[ASSIGNMENT]
With all images left out, restate the records below exactly as written.

[RECORDS FOR THIS EXERCISE]
-=-=-

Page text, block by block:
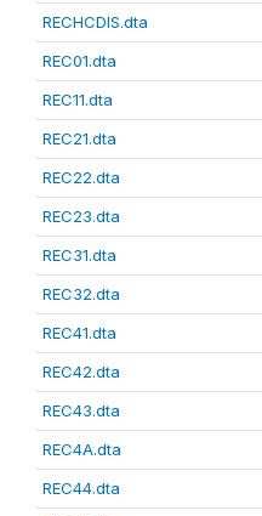
RECHCDIS.dta
REC01.dta
REC11.dta
REC21.dta
REC22.dta
REC23.dta
REC31.dta
REC32.dta
REC41.dta
REC42.dta
REC43.dta
REC4A.dta
REC44.dta
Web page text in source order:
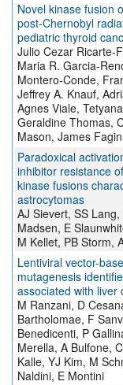
Novel kinase fusion
post-Chernobyl
pediatric thyroid
Julio Cezar Ricarte-
Maria R. Garcia-
Montero-Conde,
Jeffrey A. Knauf,
Agnes Viale,
Geraldine Thomas,
Mason, James Fagin
Paradoxical
inhibitor resistance
kinase fusions
astrocytomas
AJ Sievert, SS Lang,
Madsen, E
M Kellet, PB Storm,
Lentiviral vector-
mutagenesis
associated with liver
M Ranzani, D
Bartholomae, F
Benedicenti, P
Merella, A Bulfone,
Kalle, YJ Kim, M
Naldini, E Montini
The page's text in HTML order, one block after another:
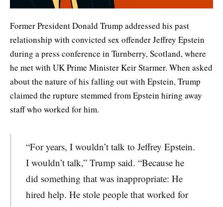
Former President Donald Trump addressed his past
relationship with convicted sex offender Jeffrey Epstein
during a press conference in Turnberry, Scotland, where
he met with UK Prime Minister Keir Starmer. When asked
about the nature of his falling out with Epstein, Trump
claimed the rupture stemmed from Epstein hiring away
staff who worked for him.
“For years, I wouldn’t talk to Jeffrey Epstein.
I wouldn’t talk,” Trump said. “Because he
did something that was inappropriate: He
hired help. He stole people that worked for
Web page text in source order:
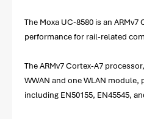
The Moxa UC-8580 is an
performance for rail-related
The ARMv7 Cortex-A7
WWAN and one WLAN
including EN50155, EN45545,
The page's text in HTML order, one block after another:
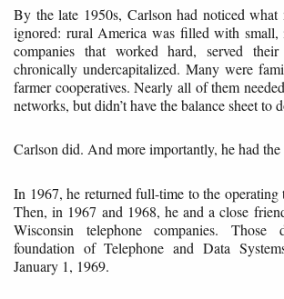
By the late 1950s, Carlson had noticed
ignored: rural America was filled with small,
companies that worked hard, served
chronically undercapitalized. Many were
farmer cooperatives. Nearly all of them
networks, but didn’t have the balance sheet to
Carlson did. And more importantly, he had the
In 1967, he returned full-time to the operating
Then, in 1967 and 1968, he and a close
Wisconsin telephone companies. Those
foundation of Telephone and Data
January 1, 1969.
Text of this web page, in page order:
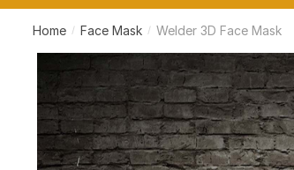
Home / Face Mask / Welder 3D Face Mask
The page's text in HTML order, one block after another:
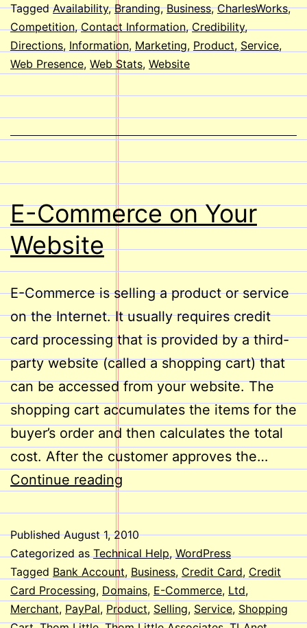
Website?
TaggedAvailability,Branding,Business,CharlesWorks,
Competition,Contact Information,Credibility,
Directions, Information, Marketing, Product, Service,
Web Presence, Web Stats, Website
E-Commerce on Your
Website
E-Commerce is selling a product or service
on the Internet. It usually requires credit
card processing that is provided by a third-
party website (called a shopping cart) that
can be accessed from your website. The
shopping cart accumulates the items for the
buyer’s order and then calculates the total
cost. After the customer approves the…
Continue reading
Your
Website
PublishedAugust 1, 2010
Categorized as Technical Help, WordPress
Tagged Bank Account, Business, Credit Card, Credit
Card Processing, Domains, E-Commerce, Ltd,
Merchant, PayPal, Product, Selling, Service, Shopping
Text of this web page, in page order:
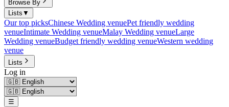
Browse By
Lists ▼
Our top picksChinese Wedding venuePet friendly wedding
venueIntimate Wedding venueMalay Wedding venueLarge
Wedding venueBudget friendly wedding venueWestern wedding
venue
Lists
Log in
☰
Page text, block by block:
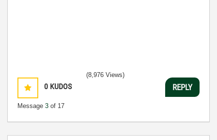
0 KUDOS
Message 3 of 17
(8,976 Views)
REPLY
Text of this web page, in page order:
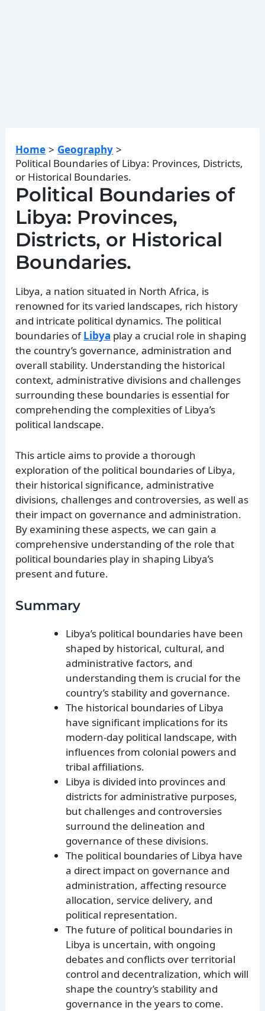
Home
Geography
Political Boundaries of Libya: Provinces, Districts,
or Historical Boundaries.
Political Boundaries of
Libya: Provinces,
Districts, or Historical
Boundaries.
Libya, a nation situated in North Africa, is
renowned for its varied landscapes, rich history
and intricate political dynamics. The political
boundaries ofLibya play a crucial role in shaping
the country’s governance, administration and
overall stability. Understanding the historical
context, administrative divisions and challenges
surrounding these boundaries is essential for
comprehending the complexities of Libya’s
political landscape.
This article aims to provide a thorough
exploration of the political boundaries of Libya,
their historical significance, administrative
divisions, challenges and controversies, as well as
their impact on governance and administration.
By examining these aspects, we can gain a
comprehensive understanding of the role that
political boundaries play in shaping Libya’s
present and future.
Summary
Libya’s political boundaries have been
shaped by historical, cultural, and
administrative factors, and
understanding them is crucial for the
country’s stability and governance.
The historical boundaries of Libya
have significant implications for its
modern-day political landscape, with
influences from colonial powers and
tribal affiliations.
Libya is divided into provinces and
districts for administrative purposes,
but challenges and controversies
surround the delineation and
governance of these divisions.
The political boundaries of Libya have
a direct impact on governance and
administration, affecting resource
allocation, service delivery, and
political representation.
The future of political boundaries in
Libya is uncertain, with ongoing
debates and conflicts over territorial
control and decentralization, which will
shape the country’s stability and
governance in the years to come.
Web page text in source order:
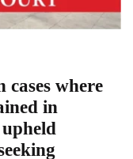
where
in
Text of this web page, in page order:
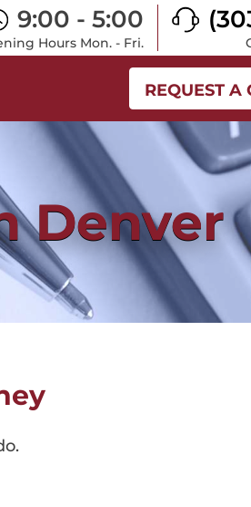
9:00 - 5:00
Hours Mon. - Fri.
REQUEST A
Denver

-=-=-

[REPLY TO THE TASK]
Page text, block by block:
RECHCDIS.dta
REC01.dta
REC11.dta
REC21.dta
REC22.dta
REC23.dta
REC31.dta
REC32.dta
REC41.dta
REC42.dta
REC43.dta
REC4A.dta
REC44.dta
Web page text in source order:
Novel kinase fusion
post-Chernobyl
pediatric thyroid
Julio Cezar Ricarte-
Maria R. Garcia-
Montero-Conde,
Jeffrey A. Knauf,
Agnes Viale,
Geraldine Thomas,
Mason, James Fagin
Paradoxical
inhibitor resistance
kinase fusions
astrocytomas
AJ Sievert, SS Lang,
Madsen, E
M Kellet, PB Storm,
Lentiviral vector-
mutagenesis
associated with liver
M Ranzani, D
Bartholomae, F
Benedicenti, P
Merella, A Bulfone,
Kalle, YJ Kim, M
Naldini, E Montini
The page's text in HTML order, one block after another:
Former President Donald Trump addressed his past
relationship with convicted sex offender Jeffrey Epstein
during a press conference in Turnberry, Scotland, where
he met with UK Prime Minister Keir Starmer. When asked
about the nature of his falling out with Epstein, Trump
claimed the rupture stemmed from Epstein hiring away
staff who worked for him.
“For years, I wouldn’t talk to Jeffrey Epstein.
I wouldn’t talk,” Trump said. “Because he
did something that was inappropriate: He
hired help. He stole people that worked for
Web page text in source order:
The Moxa UC-8580 is an
performance for rail-related
The ARMv7 Cortex-A7
WWAN and one WLAN
including EN50155, EN45545,
The page's text in HTML order, one block after another:
By the late 1950s, Carlson had noticed
ignored: rural America was filled with small,
companies that worked hard, served
chronically undercapitalized. Many were
farmer cooperatives. Nearly all of them
networks, but didn’t have the balance sheet to
Carlson did. And more importantly, he had the
In 1967, he returned full-time to the operating
Then, in 1967 and 1968, he and a close
Wisconsin telephone companies. Those
foundation of Telephone and Data
January 1, 1969.
Text of this web page, in page order:
Home / Face Mask / Welder 3D Face Mask
The page's text in HTML order, one block after another:
Website?
TaggedAvailability,Branding,Business,CharlesWorks,
Competition,Contact Information,Credibility,
Directions, Information, Marketing, Product, Service,
Web Presence, Web Stats, Website
E-Commerce on Your
Website
E-Commerce is selling a product or service
on the Internet. It usually requires credit
card processing that is provided by a third-
party website (called a shopping cart) that
can be accessed from your website. The
shopping cart accumulates the items for the
buyer’s order and then calculates the total
cost. After the customer approves the…
Continue reading
Your
Website
PublishedAugust 1, 2010
Categorized as Technical Help, WordPress
Tagged Bank Account, Business, Credit Card, Credit
Card Processing, Domains, E-Commerce, Ltd,
Merchant, PayPal, Product, Selling, Service, Shopping
Text of this web page, in page order:
Browse By
Lists ▼
Our top picksChinese Wedding venuePet friendly wedding
venueIntimate Wedding venueMalay Wedding venueLarge
Wedding venueBudget friendly wedding venueWestern wedding
venue
Lists
Log in
☰
Page text, block by block:
0 KUDOS
Message 3 of 17
(8,976 Views)
REPLY
Text of this web page, in page order:
Home
Geography
Political Boundaries of Libya: Provinces, Districts,
or Historical Boundaries.
Political Boundaries of
Libya: Provinces,
Districts, or Historical
Boundaries.
Libya, a nation situated in North Africa, is
renowned for its varied landscapes, rich history
and intricate political dynamics. The political
boundaries ofLibya play a crucial role in shaping
the country’s governance, administration and
overall stability. Understanding the historical
context, administrative divisions and challenges
surrounding these boundaries is essential for
comprehending the complexities of Libya’s
political landscape.
This article aims to provide a thorough
exploration of the political boundaries of Libya,
their historical significance, administrative
divisions, challenges and controversies, as well as
their impact on governance and administration.
By examining these aspects, we can gain a
comprehensive understanding of the role that
political boundaries play in shaping Libya’s
present and future.
Summary
Libya’s political boundaries have been
shaped by historical, cultural, and
administrative factors, and
understanding them is crucial for the
country’s stability and governance.
The historical boundaries of Libya
have significant implications for its
modern-day political landscape, with
influences from colonial powers and
tribal affiliations.
Libya is divided into provinces and
districts for administrative purposes,
but challenges and controversies
surround the delineation and
governance of these divisions.
The political boundaries of Libya have
a direct impact on governance and
administration, affecting resource
allocation, service delivery, and
political representation.
The future of political boundaries in
Libya is uncertain, with ongoing
debates and conflicts over territorial
control and decentralization, which will
shape the country’s stability and
governance in the years to come.
Web page text in source order:
where
in
Text of this web page, in page order:
9:00 - 5:00
Hours Mon. - Fri.
REQUEST A
Denver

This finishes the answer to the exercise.